> [PROBLEM DESCRIPTION] Retype the material below exactly, from its first line through the line with "About Martinique (30, 26, 241, 57)"; the pictures stay out.

--------------------------------

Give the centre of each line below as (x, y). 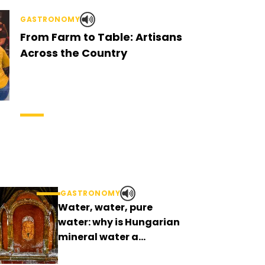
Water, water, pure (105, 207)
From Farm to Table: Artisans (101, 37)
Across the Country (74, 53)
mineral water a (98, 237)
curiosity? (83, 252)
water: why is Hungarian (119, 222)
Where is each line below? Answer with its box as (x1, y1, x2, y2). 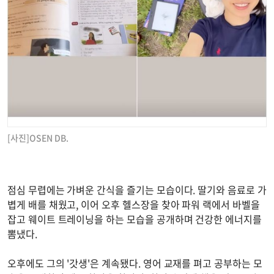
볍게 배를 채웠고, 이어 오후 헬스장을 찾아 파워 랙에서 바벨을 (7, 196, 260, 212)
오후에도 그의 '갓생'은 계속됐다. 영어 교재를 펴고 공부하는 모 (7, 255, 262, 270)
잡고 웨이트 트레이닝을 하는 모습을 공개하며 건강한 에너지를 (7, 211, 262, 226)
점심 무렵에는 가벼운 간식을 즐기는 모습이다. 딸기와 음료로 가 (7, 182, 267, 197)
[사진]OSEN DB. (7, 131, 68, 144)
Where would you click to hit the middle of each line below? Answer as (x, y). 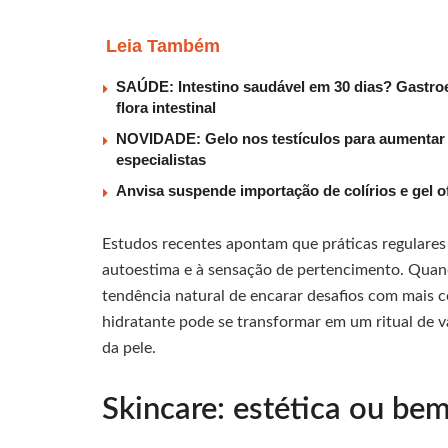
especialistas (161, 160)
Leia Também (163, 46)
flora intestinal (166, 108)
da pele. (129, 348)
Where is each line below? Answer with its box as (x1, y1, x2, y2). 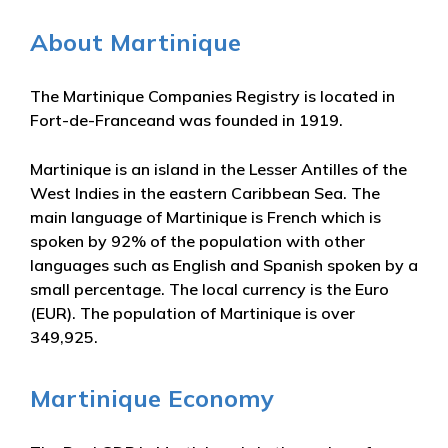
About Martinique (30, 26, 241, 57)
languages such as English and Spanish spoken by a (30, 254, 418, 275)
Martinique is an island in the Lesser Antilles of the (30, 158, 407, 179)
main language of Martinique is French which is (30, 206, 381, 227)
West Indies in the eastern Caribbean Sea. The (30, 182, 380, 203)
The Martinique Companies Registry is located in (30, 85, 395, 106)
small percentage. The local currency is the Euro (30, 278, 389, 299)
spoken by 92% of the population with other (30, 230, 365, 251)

--------------------------------

> [SOLUTION FOR THIS PROBLEM]
Give the centre of each line below as (x, y). 
Water, water, pure (105, 207)
From Farm to Table: Artisans (101, 37)
Across the Country (74, 53)
mineral water a (98, 237)
curiosity? (83, 252)
water: why is Hungarian (119, 222)
Where is each line below? Answer with its box as (x1, y1, x2, y2). 
볍게 배를 채웠고, 이어 오후 헬스장을 찾아 파워 랙에서 바벨을 (7, 196, 260, 212)
오후에도 그의 '갓생'은 계속됐다. 영어 교재를 펴고 공부하는 모 (7, 255, 262, 270)
잡고 웨이트 트레이닝을 하는 모습을 공개하며 건강한 에너지를 (7, 211, 262, 226)
점심 무렵에는 가벼운 간식을 즐기는 모습이다. 딸기와 음료로 가 (7, 182, 267, 197)
[사진]OSEN DB. (7, 131, 68, 144)
Where would you click to hit the middle of each line below? Answer as (x, y). 
especialistas (161, 160)
Leia Também (163, 46)
flora intestinal (166, 108)
da pele. (129, 348)
Where is each line below? Answer with its box as (x1, y1, x2, y2). 
About Martinique (30, 26, 241, 57)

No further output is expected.